Missing Values

If you have missing values in your survey data for any reason, such as nonresponse, this can compromise the quality of your survey results. If the respondents are different from the nonrespondents with regard to a survey effect or outcome, then survey estimates might be biased and cannot accurately represent the survey population. There are a variety of techniques in sample design and survey operations that can reduce nonresponse. After data collection is complete, you can use imputation to replace missing values with acceptable values, and/or you can use sampling weight adjustments to compensate for nonresponse. You should complete this data preparation and adjustment before you analyze your data with PROC SURVEYLOGISTIC. For more information, see Cochran (1977); Kalton and Kasprzyk (1986); Brick and Kalton (1996).

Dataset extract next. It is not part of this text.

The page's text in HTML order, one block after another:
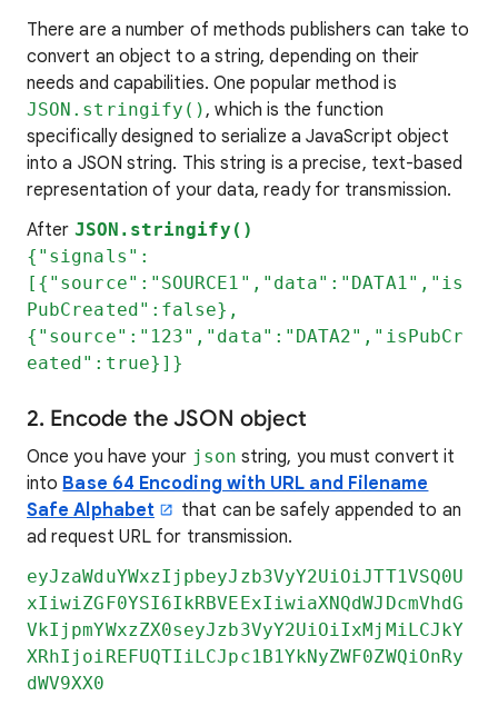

If an observation has a missing value or a nonpositive value for the WEIGHT or FREQ variable, then that observation is excluded from the analysis.

An observation is also excluded if it has a missing value for any design (STRATA, CLUSTER, or DOMAIN) variable, unless you specify the MISSING option in the PROC SURVEYLOGISTIC statement. If you specify the MISSING option, the procedure treats missing values as a valid (nonmissing) category for all categorical variables.

By default, if an observation contains missing values for the response, offset, or any explanatory variables used in the independent effects, the observation is excluded from the analysis. This treatment is based on the assumption that the missing values are missing completely at random (MCAR). However, this assumption is not true sometimes. For example, evidence from other surveys might suggest that observations with missing values are systematically different from observations without missing values. If you believe that missing values are not missing completely at random, then you can specify the NOMCAR option to include these observations with missing values in the dependent variable and the independent variables in the variance estimation.

Whether or not the NOMCAR option is used, observations with missing or invalid values for WEIGHT, FREQ, STRATA, CLUSTER, or DOMAIN variables are always excluded, unless the MISSING option is also specified.

When you specify the NOMCAR option, the procedure treats observations with and without missing values for variables in the regression model as two different domains, and it performs a domain analysis in the domain of nonmissing observations.

If you use a REPWEIGHTS statement, all REPWEIGHTS variables must contain nonmissing values.